Ich brauchte ewig, um zu erkennen, was zu beweisen war: Der 14 A hatte ja oben seine Endstation! Dort könnten wir drehen. Doch Antti wollte unbedingt auf die Autofahrer unter uns warten. Er war natürlich kein schlechter Regisseur, nur etwas planlos. Als alle anwesend waren, wollten wir jedoch zunächst einmal drauflos mampfen. Es war schon weit nach eins, also höchste Zeit. Also würden wir unter Zeitverzug kommen…Deshalb ließ ich mich auch von einem riesigen Teller Bolognese davon abhalten, mit einer unglaublich hektischen Stimme mögliche Ideen aufzuzählen. Und jeder Satz, der begonnen wurde, wurde unmittelbar von mir unterbrochen. Da platzte dem sonst so friedlichen Aron der Kragen: „Ich steig´ gleich aus! Chill mal, Alter!“. Das versetzte mir einen richtigen Stich. Ich ging aufs Klo, klopfte ein paar Punkte auf meiner Haut und fühlte mich dann ruhig genug, um fortzufahren.
Wir filmten anschließend in der Gasse, wollten aber unbedingt unsere Autobusszene noch fertigstellen. Der Weg zum 14 A wurde aber vom Strom an Demonstranten niedergeschmettert. Bis wir uns da durchgekämpft hatten, waren wir uns schon abhandengekommen. Erst als sich die Menge an Protestierenden und Polizisten durchgekämpft hatte, sah ich meine Leute wieder. Als die Szene fertig war, wollten wir alle gemeinsam zum Kahlenberg. Karlo und ich mussten tatsächlich mit den Öffis fahren, während alle anderen es sich in ihren Autos bequem machten.
Was jedoch unglaublich war: Wir waren schneller am Ziel als beide Autos! Einige Minuten später kamen Titus und Patrick, welche wir jedoch nicht erkannten, da wir ihr Auto nie zu Gesicht bekommen hatten. Und so warteten wir auf den Rest: Doch alle anderen kamen erst eine halbe Stunde später! Wir hatten uns beinahe unsere ganze Haut abgefroren!
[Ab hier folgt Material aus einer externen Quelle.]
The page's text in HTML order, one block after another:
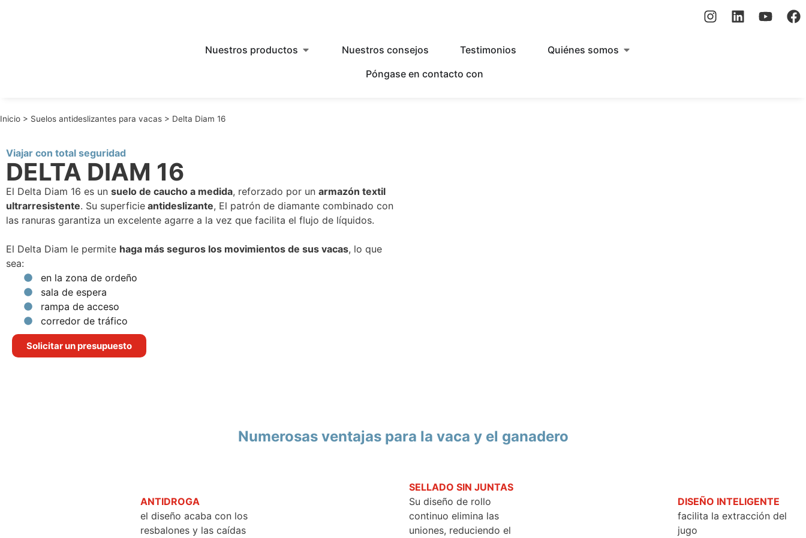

Wir drehten schließlich nicht nur Marcel´s Interview, sondern auch lustige „Stunts“ von Aron im Rollstuhl. Und wir entschlossen uns dazu, nicht ganz zum Schluss, sondern schon hier die Verabschiedung zu machen. Doch dies war noch nicht unsere letzte Station: Es ging zum Abschluss noch auf zum Milleniumstower. Karlo kam endlich ins Spiel. Und zwar wörtlich: Er sollte nun am Billardtisch spielen. Vorher wagten Aron und ich noch ein Spielchen. Nun ging es einfach darum, dass jeder am Tisch beteiligt sein sollte. Das Einzige, was mich wirklich in Rage brachte, war der Konsumzwang in dieser Spielhalle. Ich hatte jedoch keine Zeit, mir über den Konsumentenschutz Gedanken zu machen. Antti´ s Überlegung: Noch ein paar Interviewfragen. Doch dies erübrigte sich schnell. Nicht nur die Akkus der Kameras waren leer, sondern auch unser aller Akkus. Ich fuhr so schnell wie möglich nach Hause.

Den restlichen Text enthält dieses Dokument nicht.